Melihat hal-hal seperti yang terjadi di atas. Sudah sepatutnya kita peduli dalam upaya penyelamatan orang utan. Tentunya mulai dari hal yang kita bisa. Betapapun kecilnya apa yang kita lakukan. Sudah saatnya kita mengembalikan “mias” kepada habitatnya di hutan perawan, tanpa gangguan dari tangan-tangan jahil dan rakus manusia.
Lalu apa yang bisa kita lakukan dalam upaya menyelamatkan orang utan ini. Beberapa langkah kecil ini bisa kita lakukan.

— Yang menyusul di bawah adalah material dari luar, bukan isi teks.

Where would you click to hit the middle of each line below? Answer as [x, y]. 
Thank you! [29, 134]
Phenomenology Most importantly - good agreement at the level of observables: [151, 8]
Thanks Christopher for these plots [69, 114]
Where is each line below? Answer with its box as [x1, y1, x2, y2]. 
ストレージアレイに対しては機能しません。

- Kampanye Lewat Media Sosial
Manfaatkanlah media yang kita bisa untuk mengampanyekan penyelamatan orang utan. Daripada media sosial hanya dipakai untuk kegiatan yang kurang produktif, lebih baik pakai sosial media kita untuk hal-hal yang lebih positif. Manfaatkan sosial media yang kita punya untuk mengampanyekan penyelamatan orang utan. Sekarang kita sudah bisa menyuarakan dengan mudah. Kita punya media sendiri yang dengan sangat mudah bisa kita gunakan. Suarakan kepedulian dan tumbuhkan kesadaran mengenai pentingnya kita menyelamatkan orang utan.

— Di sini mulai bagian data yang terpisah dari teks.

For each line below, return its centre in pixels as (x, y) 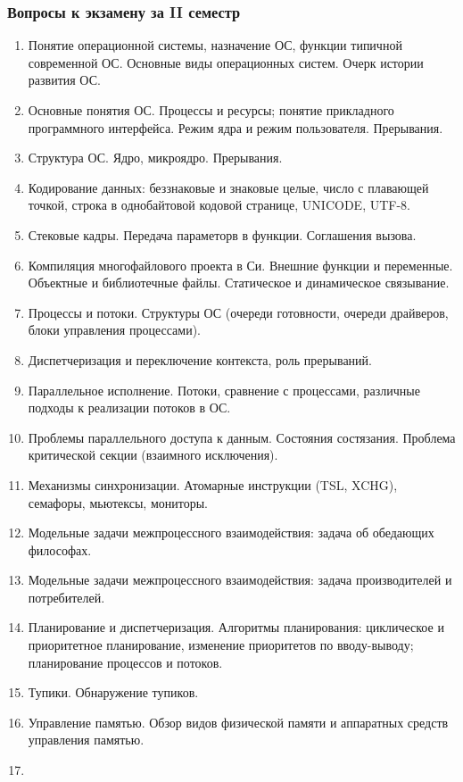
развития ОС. (64, 80)
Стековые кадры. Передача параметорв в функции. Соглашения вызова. (222, 234)
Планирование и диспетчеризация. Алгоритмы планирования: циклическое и (236, 627)
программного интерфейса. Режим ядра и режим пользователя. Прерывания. (236, 127)
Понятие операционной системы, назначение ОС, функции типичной (215, 45)
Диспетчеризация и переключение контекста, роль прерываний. (200, 359)
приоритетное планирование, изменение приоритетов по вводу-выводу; (221, 645)
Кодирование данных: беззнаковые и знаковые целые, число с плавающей (228, 187)

- Mendukung Pihak-Pihak yang Terkait Penyelamatan Orang Utan
Banyak pihak dan upaya dalam menyelamatkan orang utan. Salah satu tempat yang merupakan rumah bagi satwa-satwa endemik yang dilindungi, seperti orang utan adalah kawasan Taman Nasional Tanjung Puting. Kawasan ini merupakan pusat rehabilitasi orang utan. Kawasan Taman Nasional ini pun memiliki beberapa ekosistem mulai dari hutan hujan tropis hingga hutan mangrove. Untuk itu, mendukung area konservasi tersebut adalah salah satu bentuk upaya kita dalam penyelamatan orang utan. Kita juga bisa mengunjungi Taman Nasional ini serta banyak belajar mengenai konservasi.
- Menjadi Sukarelawan
Bila menyuarakan lewat sosial media dirasa kurang. Kita bisa juga turun langsung untuk menjadi sukarelawan. Beragam pilihan dan peluang akan ada. Namun pastikan dan teliti terlebih dahulu, proyek-proyek tersebut benar atas nama konservasi bukan untuk komersial. Tentunya menjadi sukarelawan akan jadi pengalaman yang berbeda.
- Berdonasi
Orang utan yang tinggal di pusat rehabilitasi memiliki kebutuhan, baik untuk perawatan dan biaya makan. Untuk itu, melakukan donasi adalah salah satu bentuk usaha dalam rangka merawat orang utan secara maksimal. Berdonasi adalah cara termudah kita dalam membantu keselamatan orang utan. Pilihlah lembaga yang terpercaya dalam mengelola hal tersebut.
- Menjadi Konsumen yang Cerdas
Berkurangnya populasi orang utan tak lepas dari perusahaan-perusahaan yang tak peduli dengan sekitar. Untuk itu, cobalah menjadi konsumen yang cerdas. Pilihlah produk-produk yang ramah lingkungan. Jangan pilih produk yang tidak dibuat secara berkelanjutan. Kurangi memakai produk-produk sekali pakai atau yang lama terurai. Cobalah untuk melakukan go green.
Nah itulah mengenai kisah orang utan yang diburu dan beberapa langkah kecil kita untuk menyelamatkannya. Manfaat orang utan sangat besar bagi kehidupan planet ini. Tentunya kita tidak mau, kelak anak cucu kita hanya menikmati cerita orang utan dari mulut kita saja. Mulailah melangkah memberikan kepedulian dan kesadaran tentang lingkungan, juga terus mendukung segala macam upaya penyelamatan orang utan.
Catatan :
Tulisan ini disertakan dalam lomba blog taman nasional dan menjadi salah satu pemenang Lucky draw.